Typical habitat for the plant includes open grasslands, shrublands, open pine or juniper woodlands, and conifer forests. Woody that co-occur with C. greenei include Quercus garryana, conifers such as Abies concolor, Calocedrus decurrens, Juniperus occidentalis, Pseudotsuga menziesii, Pinus contorta, Pinus jeffreyi, and Pinus ponderosa, and shrubs such as Arctostaphylos patula, Ceanothus cuneatus, Artemisia tridentata, and Rhus trilobata. Native grasses associated with the species include Festuca idahoensis and Festuca roemeri.

== Conservation ==

=== Conservation status and trends ===
The conservation organization NatureServe considers Calochortus greenei a vulnerable species globally and imperiled in both Oregon and California. The Oregon Biodiversity Information Center includes the species on its list of taxa at the highest risk of extinction across their range (List 1), indicating that it is a species of highest conservation concern in the state. The CNPS Inventory of Rare and Endangered Plants of California lists the species as moderately threatened in California (List 1B.2). Despite these listings, the species is not recognized at the state or federal level as an endangered or threatened species.

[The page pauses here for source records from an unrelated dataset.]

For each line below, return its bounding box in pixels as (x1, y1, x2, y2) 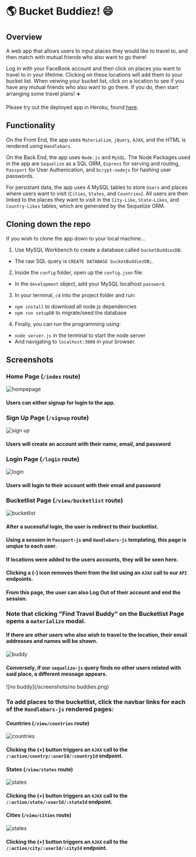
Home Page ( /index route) (6, 372, 81, 380)
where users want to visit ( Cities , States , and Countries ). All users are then (6, 190, 188, 197)
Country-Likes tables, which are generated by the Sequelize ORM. (6, 202, 166, 209)
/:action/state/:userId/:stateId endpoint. (6, 798, 113, 805)
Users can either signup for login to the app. (6, 399, 116, 406)
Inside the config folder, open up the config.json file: (14, 269, 143, 276)
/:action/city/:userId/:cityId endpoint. (6, 844, 108, 851)
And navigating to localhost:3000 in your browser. (14, 338, 136, 345)

In Oregon, most sites where C. greenei grows enjoy some legal protections, falling within the Cascade–Siskiyou National Monument. In contrast, none of the sites in California are formally protected, though most populations occur on public land, including Bureau of Land Management land (24 sites), National forest land (10 sites), and land managed by state agencies (7 sites).

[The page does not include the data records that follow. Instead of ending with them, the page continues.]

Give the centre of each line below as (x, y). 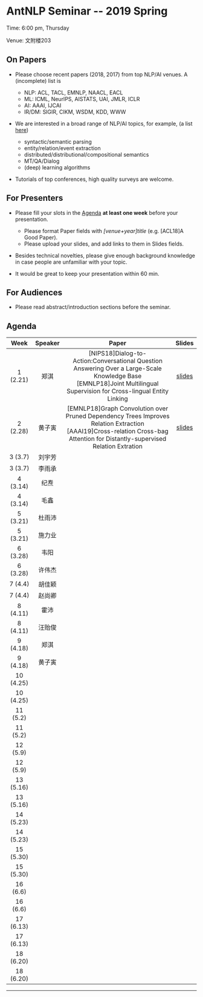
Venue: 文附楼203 (29, 40)
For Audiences (34, 293)
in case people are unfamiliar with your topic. (71, 262)
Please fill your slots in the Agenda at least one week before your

In 1988, a survey of C. greenei across its range estimated the global population as 8,450 individual plants, with 6,840 in California and 1,610 in Oregon. More recently, the population has been estimated as over 31,000 plants (including 24,625 plants in California and 10,000 plants in Oregon) spread across approximately 80 sites. While long-term conservation trends for the species are unknown, populations may have declined by 10–30% over the short-term.

=== Major threats ===
Grazing and herbivory, especially by cattle and deer, has been identified as a primary threat to C. greenei. A study in the Cascade–Siskiyou National monument used exclosures to study the effects of herbivory by large mammals and found that plants in exclosures were less likely to enter dormancy, produced larger leaves, and produced more flowers and fruit. On the other hand, native plant diversity did not improve in the exclosures over a ten year period, highlighting the importance of additional habitat restoration actions.

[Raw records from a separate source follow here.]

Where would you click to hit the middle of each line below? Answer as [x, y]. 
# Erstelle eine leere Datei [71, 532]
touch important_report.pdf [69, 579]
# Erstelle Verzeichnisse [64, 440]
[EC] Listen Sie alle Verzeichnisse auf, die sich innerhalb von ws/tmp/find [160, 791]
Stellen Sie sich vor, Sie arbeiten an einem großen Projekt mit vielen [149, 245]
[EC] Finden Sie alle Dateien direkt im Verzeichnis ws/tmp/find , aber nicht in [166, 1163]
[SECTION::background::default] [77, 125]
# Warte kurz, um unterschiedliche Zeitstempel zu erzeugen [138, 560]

Another major threat to the conservation of C. greenei is the introduction of invasive species. Nonnative grasses including Poa bulbosa and Taeniatherum caput-medusae have replaced native grasses at many sites. At sites in the Interstate 5 Corridor, the invasive species Centaurea solstitialis is also abundant.

One study from 2003 to 2011 suggested that climate change is not likely to negatively impact the conservation of C. greenei and may in fact increase its viability. For example, hotter, drier springs may increase the rate of pollination by relieving stress on pollinators. The authors noted, however, that the short demographic record makes long-term forecasts uncertain.

== Cultivation ==
Many species of Calochortus, including C. greenei, have been grown in cultivation. One horticulturalist in Sonoma County, California reported successfully germinating seeds but that the young plants consistently died after one or two years across multiple attempts, possibly due to the mild climate. The plants most likely require cold, dry winters, some water during the spring, and summer drought, though little else is known about their requirements in cultivation.

Poaching for horticultural collection has been identified as a conservation threat to the species. Its narrow habitat requirements, especially related to soil type and moisture, make successful transplanting difficult.